• Work instruction:
Every line below must be reproduced exactly; no pictures are to be included.

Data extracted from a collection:

● ● ● ●

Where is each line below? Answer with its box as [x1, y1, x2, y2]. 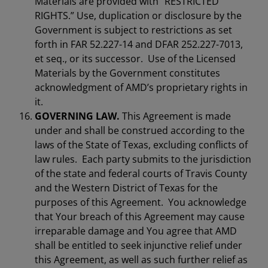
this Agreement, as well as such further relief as [35, 253, 248, 266]
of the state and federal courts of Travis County [35, 167, 247, 180]
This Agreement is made [120, 109, 231, 123]
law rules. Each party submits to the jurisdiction [35, 153, 251, 166]
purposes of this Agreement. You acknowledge [35, 196, 246, 209]
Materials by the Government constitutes [35, 66, 220, 80]
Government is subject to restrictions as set [35, 23, 232, 36]
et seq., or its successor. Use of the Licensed [35, 52, 236, 65]

● ● ● ●

• Task solution:
Where is each line below? Answer with its box as [x1, y1, x2, y2]. 
this Agreement, as well as such further relief as [35, 253, 248, 266]
of the state and federal courts of Travis County [35, 167, 247, 180]
This Agreement is made [120, 109, 231, 123]
law rules. Each party submits to the jurisdiction [35, 153, 251, 166]
purposes of this Agreement. You acknowledge [35, 196, 246, 209]
Materials by the Government constitutes [35, 66, 220, 80]
Government is subject to restrictions as set [35, 23, 232, 36]
et seq., or its successor. Use of the Licensed [35, 52, 236, 65]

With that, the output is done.